Рано утром мы уже были в Москве. Несмотря на протесты Ольги, которая уверяла меня, что прекрасно доедет до Ступино рейсовым автобусом, я посадил ее в такси, заплатил водителю, мы тепло попрощались, и она уехала. Я знал, что отпускное время женщина посвятит проблеме своего перевода в Москву и только после этого улетит в Севастополь. Зимнюю одежду я отправил с Ольгой к ее матери, пообещав, что сразу же после моего возвращения пришлю за вещами водителя Арама или приеду сам.
Прямо с вокзала поехал в аэропорт. Билеты были только в ночь, но я, договорившись с экипажем самолета, ближайшим рейсом смог улететь домой.
Глава 23
Ереван встретил меня тридцатиградусной жарой, размягчившимся от зноя асфальтом, шумом, особым южным колоритом и запахами. Мой родной город стал для меня другим – хотя бы из-за того, что Мари больше не жила здесь, ведь все вращалось вокруг нее.
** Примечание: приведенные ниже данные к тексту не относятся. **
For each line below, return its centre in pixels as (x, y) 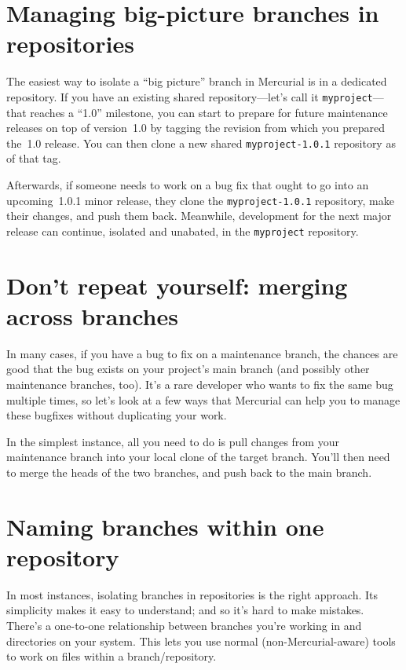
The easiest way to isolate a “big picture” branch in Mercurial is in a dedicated (197, 81)
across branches (92, 315)
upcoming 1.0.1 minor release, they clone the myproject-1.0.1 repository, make (200, 200)
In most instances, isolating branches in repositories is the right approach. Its (192, 594)
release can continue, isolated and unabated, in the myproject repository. (183, 231)
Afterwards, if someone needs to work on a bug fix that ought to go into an (188, 185)
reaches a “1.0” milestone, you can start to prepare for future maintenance (209, 112)
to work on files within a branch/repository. (112, 656)
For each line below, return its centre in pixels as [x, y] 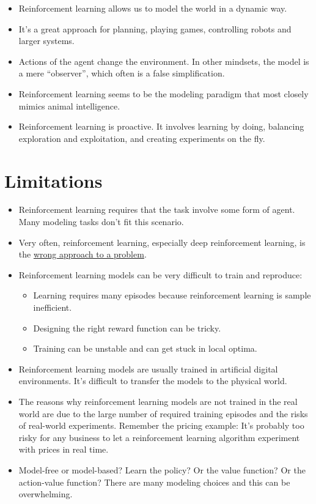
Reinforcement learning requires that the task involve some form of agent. [157, 209]
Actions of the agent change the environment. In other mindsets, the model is [164, 61]
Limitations [53, 180]
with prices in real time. [64, 449]
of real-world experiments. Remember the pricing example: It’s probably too [161, 425]
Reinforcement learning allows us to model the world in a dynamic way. [153, 8]
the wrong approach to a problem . [83, 254]
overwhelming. [46, 494]
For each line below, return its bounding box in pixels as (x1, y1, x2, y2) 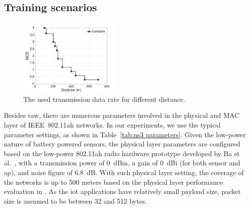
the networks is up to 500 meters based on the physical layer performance (4, 177, 223, 187)
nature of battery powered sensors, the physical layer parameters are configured (4, 139, 240, 149)
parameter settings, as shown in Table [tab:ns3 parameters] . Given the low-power (4, 129, 246, 139)
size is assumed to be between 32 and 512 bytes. (4, 195, 147, 206)
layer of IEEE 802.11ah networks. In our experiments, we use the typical (4, 120, 221, 130)
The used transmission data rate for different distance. (23, 94, 185, 104)
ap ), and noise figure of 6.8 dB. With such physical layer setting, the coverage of (4, 167, 244, 177)
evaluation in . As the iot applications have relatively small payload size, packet (4, 186, 241, 196)
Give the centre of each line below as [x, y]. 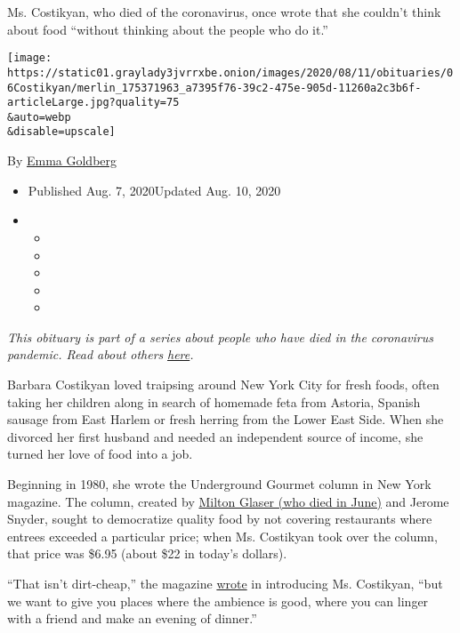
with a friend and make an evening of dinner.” [132, 618]
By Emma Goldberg [62, 160]
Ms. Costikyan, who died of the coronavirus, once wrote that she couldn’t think [224, 12]
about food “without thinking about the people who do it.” [168, 29]
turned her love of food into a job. [100, 454]
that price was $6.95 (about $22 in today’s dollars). [147, 553]
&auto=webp [39, 117]
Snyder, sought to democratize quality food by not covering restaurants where [220, 519]
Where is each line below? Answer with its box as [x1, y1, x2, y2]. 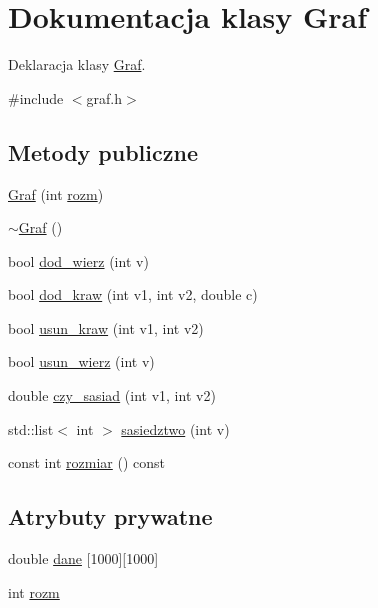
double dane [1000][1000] [8, 548, 159, 569]
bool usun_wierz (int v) [8, 351, 155, 372]
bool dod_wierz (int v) [8, 250, 149, 271]
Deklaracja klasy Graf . [8, 54, 146, 75]
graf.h [86, 87, 123, 108]
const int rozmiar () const [8, 452, 165, 473]
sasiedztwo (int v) [121, 418, 230, 439]
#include [8, 87, 64, 108]

Конечно, и сам я изменился, смотрю на мир другими глазами, и жизнь уже не кажется окрашенной только в светлые тона.
На старом такси с без умолку пересказывающим городские новости водителем доехал до дома. Я надеялся застать там брата, но в квартире, к моему удивлению, оказалась только Вартуи, мамина сотрудница. Два-три раза в неделю за небольшую плату она делала у нас уборку. Я умылся, принял душ, открыл гардероб в поисках летних вещей для выхода в город. Что за одежда? Узкие брюки, приталенные сорочки с очень короткими рукавами… Как же я покажусь в городе в таких легкомысленных молодежных шмотках – особенно в нашем районе, где каждый третий меня знает! Неужели всего год назад я щеголял в этих вещах, с гордостью выставляя напоказ бицепсы и торс?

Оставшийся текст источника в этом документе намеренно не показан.